Tuesday, April 25, 2023

Diane Arbus

I've never understood the controversy about Diane Arbus. It seems clear to me that she is a Goth. She was highlighting elements of the macabre and grotesque in everyday life because they're a part of everyday life and if you don't integrate them you don't have stability. This is Freudian and Jungian and archetypal and Greek mythical and all that. 

If you don't acknowledge and integrate the 'lower' things they rise up and take over. Run things. They're not really lower just things. In individuals and societies the 'higher' things must rule or you have chaos. Like we have now. Arbus grew up gritty, no matter her "privilege" and being a child of the American era and its crazy suburban postwar optimism. 
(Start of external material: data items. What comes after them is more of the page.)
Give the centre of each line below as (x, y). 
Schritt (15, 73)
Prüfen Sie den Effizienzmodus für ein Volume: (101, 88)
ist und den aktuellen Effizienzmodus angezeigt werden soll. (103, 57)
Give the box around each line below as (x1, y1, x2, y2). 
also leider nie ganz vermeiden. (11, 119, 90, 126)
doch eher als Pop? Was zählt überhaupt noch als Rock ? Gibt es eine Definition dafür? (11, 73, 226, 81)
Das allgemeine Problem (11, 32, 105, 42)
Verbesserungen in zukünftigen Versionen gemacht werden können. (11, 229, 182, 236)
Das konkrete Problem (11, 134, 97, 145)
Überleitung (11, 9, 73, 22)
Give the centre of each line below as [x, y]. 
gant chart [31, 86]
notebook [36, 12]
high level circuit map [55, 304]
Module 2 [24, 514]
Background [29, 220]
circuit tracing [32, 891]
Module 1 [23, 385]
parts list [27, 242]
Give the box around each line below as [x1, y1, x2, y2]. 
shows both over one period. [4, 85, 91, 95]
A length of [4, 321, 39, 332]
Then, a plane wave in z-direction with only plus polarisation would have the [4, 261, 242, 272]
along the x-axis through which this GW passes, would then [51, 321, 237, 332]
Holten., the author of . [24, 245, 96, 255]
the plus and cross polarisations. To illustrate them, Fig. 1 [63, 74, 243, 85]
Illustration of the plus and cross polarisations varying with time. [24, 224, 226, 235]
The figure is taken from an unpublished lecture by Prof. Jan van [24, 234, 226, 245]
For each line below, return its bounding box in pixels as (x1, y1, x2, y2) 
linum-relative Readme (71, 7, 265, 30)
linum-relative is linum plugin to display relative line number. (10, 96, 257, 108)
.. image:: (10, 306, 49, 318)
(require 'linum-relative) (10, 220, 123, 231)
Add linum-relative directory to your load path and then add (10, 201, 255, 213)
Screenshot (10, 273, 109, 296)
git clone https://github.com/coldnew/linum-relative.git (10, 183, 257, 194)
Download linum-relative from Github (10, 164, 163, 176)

Arbus is about boundaries and sensitivities and sensibilities. My guess is Arbus couldn't keep stuff out. That she had boundary issues because she couldn't defend herself. That she saw stuff others didn't see and couldn't stop seeing it. She was forced to look.
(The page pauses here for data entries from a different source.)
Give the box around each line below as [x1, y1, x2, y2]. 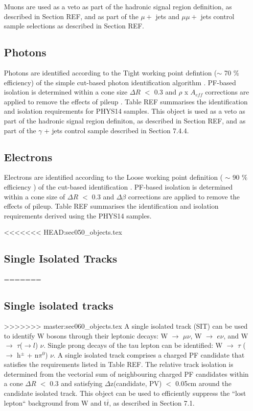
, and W [223, 330, 248, 340]
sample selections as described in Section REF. [4, 21, 144, 31]
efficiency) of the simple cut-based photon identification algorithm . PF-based [4, 77, 236, 87]
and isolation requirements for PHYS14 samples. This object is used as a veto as [4, 106, 245, 116]
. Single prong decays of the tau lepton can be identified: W [43, 340, 223, 350]
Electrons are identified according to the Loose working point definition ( [4, 172, 223, 182]
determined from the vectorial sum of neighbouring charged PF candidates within [4, 368, 249, 379]
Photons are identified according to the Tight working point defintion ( [4, 67, 217, 77]
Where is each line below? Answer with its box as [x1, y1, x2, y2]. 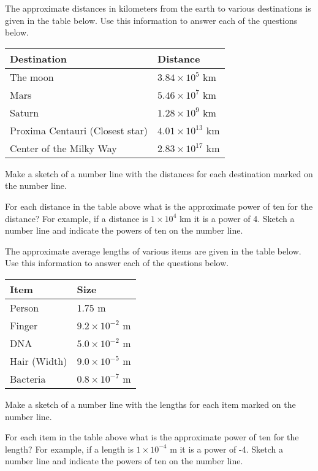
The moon [10, 69, 54, 84]
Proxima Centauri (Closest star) [10, 123, 148, 137]
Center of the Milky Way [10, 140, 117, 155]
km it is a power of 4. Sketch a [179, 212, 295, 224]
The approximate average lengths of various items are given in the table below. [5, 244, 301, 257]
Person [10, 300, 39, 315]
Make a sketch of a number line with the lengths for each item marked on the [5, 397, 296, 410]
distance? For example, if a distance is [5, 212, 148, 224]

She tried to reset her own circuits. And it can't work for a person like Arbus in a society that can't own its shit. Because Arbus defaulted to openness. When she let her guard down she was open. She saw it all. And it pissed her off and made her hurt. And how do you balance out a consumerist Eden? You reach out into the hinterlands of Eden, into the dark.

To the grotesque. Because it's always there.